» Try it
Output, without any change, the listing below from its opening line up to and including the line with "--Jeff Moden".

» Source data
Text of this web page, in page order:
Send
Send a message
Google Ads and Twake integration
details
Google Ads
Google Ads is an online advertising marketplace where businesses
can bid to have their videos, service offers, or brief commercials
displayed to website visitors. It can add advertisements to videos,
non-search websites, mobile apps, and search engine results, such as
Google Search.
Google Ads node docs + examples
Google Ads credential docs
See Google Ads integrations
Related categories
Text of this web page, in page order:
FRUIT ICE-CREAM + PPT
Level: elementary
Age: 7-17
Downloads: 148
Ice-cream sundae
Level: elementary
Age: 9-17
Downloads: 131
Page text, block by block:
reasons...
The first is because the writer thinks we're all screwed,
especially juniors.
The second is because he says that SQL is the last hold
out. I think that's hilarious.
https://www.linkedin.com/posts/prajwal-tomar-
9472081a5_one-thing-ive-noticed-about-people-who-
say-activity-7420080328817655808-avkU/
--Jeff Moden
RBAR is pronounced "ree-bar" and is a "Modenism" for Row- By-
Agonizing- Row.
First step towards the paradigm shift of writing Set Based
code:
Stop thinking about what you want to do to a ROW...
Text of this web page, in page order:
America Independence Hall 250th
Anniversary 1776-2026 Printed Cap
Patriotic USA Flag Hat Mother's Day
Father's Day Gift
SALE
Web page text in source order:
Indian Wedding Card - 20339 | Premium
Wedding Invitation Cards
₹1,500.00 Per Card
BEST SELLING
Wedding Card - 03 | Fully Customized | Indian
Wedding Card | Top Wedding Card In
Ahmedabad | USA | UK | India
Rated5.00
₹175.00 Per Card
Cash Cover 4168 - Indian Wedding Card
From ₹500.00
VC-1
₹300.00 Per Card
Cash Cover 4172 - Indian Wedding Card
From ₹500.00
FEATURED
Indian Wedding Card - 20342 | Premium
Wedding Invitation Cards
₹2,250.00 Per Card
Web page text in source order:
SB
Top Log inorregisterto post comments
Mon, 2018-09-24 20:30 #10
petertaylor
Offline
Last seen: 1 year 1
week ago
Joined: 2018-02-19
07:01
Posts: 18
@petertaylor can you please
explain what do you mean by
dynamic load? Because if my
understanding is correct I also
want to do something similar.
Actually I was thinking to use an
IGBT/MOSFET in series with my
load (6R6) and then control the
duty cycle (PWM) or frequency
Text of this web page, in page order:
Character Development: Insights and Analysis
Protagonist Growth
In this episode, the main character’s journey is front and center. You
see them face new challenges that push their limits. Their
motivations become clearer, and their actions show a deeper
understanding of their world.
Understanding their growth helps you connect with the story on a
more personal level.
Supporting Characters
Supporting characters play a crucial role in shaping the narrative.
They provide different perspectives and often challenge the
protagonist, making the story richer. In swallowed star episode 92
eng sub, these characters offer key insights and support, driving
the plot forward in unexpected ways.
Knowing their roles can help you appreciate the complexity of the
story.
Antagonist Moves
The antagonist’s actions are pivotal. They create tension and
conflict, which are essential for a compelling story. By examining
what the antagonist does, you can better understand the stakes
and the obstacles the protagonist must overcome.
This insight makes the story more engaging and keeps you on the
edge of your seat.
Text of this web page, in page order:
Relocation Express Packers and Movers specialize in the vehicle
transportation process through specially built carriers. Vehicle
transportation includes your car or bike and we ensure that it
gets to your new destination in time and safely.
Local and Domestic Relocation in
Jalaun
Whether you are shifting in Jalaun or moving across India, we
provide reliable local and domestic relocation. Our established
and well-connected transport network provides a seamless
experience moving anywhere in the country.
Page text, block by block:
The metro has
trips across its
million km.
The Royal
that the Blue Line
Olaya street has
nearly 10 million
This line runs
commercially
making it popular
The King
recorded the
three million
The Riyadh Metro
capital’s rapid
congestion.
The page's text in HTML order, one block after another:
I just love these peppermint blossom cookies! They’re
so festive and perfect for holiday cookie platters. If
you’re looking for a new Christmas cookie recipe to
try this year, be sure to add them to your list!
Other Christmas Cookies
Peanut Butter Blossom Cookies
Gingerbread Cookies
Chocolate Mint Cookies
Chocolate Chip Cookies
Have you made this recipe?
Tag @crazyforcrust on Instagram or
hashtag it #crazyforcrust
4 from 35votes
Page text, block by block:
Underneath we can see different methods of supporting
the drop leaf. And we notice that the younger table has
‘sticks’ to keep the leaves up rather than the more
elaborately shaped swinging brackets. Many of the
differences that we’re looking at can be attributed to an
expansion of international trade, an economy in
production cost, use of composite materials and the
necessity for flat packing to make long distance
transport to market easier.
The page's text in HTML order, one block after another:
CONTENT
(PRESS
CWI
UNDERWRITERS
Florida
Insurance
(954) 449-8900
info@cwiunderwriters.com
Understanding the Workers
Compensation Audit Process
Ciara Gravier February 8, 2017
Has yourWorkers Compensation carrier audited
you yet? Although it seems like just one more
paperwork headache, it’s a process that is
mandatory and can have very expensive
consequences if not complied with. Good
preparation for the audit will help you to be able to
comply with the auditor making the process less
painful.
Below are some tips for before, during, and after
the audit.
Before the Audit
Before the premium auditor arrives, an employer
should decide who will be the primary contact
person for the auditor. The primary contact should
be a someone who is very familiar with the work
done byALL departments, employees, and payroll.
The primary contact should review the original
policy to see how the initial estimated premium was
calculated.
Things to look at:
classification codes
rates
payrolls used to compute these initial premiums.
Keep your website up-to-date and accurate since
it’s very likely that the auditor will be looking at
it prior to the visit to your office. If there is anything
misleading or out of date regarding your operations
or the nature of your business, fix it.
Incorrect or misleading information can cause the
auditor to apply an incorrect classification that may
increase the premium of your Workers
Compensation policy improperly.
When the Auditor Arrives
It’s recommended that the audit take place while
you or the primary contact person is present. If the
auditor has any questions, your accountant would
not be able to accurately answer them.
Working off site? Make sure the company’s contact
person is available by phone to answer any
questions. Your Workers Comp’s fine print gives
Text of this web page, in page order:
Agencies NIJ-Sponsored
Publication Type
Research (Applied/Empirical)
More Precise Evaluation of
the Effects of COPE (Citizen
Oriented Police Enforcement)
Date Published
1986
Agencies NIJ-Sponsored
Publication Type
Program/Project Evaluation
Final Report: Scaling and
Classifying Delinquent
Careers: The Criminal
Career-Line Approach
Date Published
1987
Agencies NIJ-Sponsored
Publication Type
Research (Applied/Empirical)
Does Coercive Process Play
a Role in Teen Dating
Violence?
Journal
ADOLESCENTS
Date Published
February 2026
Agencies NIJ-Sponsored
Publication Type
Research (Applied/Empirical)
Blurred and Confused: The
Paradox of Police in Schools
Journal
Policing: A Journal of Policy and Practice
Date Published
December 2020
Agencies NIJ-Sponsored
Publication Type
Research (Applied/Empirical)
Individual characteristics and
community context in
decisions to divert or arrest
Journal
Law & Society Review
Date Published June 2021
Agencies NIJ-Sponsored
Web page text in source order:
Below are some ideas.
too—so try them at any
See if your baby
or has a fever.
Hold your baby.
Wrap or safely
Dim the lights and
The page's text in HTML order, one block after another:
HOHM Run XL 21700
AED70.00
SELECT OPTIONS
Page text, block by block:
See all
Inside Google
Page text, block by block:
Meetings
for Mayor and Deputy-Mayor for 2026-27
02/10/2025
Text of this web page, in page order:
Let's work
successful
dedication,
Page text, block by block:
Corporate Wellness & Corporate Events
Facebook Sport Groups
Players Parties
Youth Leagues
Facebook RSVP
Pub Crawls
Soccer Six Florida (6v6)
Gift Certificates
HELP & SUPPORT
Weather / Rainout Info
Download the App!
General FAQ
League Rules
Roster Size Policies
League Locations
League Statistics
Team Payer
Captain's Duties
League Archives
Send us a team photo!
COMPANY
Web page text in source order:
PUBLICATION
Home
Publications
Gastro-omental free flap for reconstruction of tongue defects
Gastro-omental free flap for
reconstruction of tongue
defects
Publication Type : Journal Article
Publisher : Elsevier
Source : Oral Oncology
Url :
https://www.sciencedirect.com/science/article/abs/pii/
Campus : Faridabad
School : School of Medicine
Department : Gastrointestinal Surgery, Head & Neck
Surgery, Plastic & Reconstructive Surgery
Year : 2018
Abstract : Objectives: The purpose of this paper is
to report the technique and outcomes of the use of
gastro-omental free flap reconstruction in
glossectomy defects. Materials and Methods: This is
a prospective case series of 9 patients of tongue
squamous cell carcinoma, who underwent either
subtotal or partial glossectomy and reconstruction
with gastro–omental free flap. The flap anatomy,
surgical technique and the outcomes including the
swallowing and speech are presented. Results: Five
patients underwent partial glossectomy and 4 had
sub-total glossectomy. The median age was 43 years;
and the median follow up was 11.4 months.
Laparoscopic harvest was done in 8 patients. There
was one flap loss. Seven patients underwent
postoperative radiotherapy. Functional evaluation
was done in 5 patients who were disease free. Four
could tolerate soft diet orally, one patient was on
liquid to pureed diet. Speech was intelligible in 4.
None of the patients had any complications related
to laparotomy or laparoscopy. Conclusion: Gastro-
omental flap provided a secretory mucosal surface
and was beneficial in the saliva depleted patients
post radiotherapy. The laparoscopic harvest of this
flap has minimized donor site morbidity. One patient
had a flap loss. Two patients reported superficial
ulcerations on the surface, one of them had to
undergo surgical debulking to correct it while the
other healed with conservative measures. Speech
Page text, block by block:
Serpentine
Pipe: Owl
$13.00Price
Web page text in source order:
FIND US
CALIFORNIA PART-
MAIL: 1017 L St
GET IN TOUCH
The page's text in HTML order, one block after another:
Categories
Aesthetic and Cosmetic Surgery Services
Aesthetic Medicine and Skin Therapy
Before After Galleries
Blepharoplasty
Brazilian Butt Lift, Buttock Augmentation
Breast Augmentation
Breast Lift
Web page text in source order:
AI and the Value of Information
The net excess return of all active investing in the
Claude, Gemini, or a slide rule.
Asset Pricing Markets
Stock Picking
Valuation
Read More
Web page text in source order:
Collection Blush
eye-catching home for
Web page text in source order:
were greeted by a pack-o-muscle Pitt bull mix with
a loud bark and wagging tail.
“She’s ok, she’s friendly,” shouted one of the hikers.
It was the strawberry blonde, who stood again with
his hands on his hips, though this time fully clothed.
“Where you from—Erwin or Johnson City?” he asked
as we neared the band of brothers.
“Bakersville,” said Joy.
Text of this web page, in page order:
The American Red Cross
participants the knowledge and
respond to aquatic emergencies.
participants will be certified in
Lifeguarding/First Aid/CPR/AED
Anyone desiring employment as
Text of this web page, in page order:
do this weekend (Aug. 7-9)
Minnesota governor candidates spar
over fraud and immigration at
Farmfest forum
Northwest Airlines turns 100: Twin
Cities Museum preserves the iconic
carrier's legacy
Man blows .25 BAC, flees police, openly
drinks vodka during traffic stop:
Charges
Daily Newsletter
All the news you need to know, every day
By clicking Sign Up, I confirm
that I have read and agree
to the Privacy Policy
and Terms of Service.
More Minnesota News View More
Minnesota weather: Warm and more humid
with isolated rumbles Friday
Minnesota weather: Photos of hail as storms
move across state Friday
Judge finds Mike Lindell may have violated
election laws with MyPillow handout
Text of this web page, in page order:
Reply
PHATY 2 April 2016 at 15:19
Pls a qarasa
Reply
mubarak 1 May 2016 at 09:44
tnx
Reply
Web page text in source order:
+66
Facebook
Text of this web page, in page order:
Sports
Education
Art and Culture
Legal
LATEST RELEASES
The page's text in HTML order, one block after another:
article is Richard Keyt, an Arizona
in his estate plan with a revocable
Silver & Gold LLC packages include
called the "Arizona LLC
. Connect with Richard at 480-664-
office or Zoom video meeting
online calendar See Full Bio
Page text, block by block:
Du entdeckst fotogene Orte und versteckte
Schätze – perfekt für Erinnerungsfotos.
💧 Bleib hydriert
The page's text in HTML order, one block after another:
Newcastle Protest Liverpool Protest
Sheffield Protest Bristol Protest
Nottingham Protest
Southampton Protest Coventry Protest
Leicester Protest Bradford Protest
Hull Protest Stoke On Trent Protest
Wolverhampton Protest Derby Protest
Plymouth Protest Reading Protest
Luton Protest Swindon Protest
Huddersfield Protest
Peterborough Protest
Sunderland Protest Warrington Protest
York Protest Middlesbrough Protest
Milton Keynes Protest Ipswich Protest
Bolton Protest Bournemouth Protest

» Reply to the exercise
Text of this web page, in page order:
Send
Send a message
Google Ads and Twake integration
details
Google Ads
Google Ads is an online advertising marketplace where businesses
can bid to have their videos, service offers, or brief commercials
displayed to website visitors. It can add advertisements to videos,
non-search websites, mobile apps, and search engine results, such as
Google Search.
Google Ads node docs + examples
Google Ads credential docs
See Google Ads integrations
Related categories
Text of this web page, in page order:
FRUIT ICE-CREAM + PPT
Level: elementary
Age: 7-17
Downloads: 148
Ice-cream sundae
Level: elementary
Age: 9-17
Downloads: 131
Page text, block by block:
reasons...
The first is because the writer thinks we're all screwed,
especially juniors.
The second is because he says that SQL is the last hold
out. I think that's hilarious.
https://www.linkedin.com/posts/prajwal-tomar-
9472081a5_one-thing-ive-noticed-about-people-who-
say-activity-7420080328817655808-avkU/
--Jeff Moden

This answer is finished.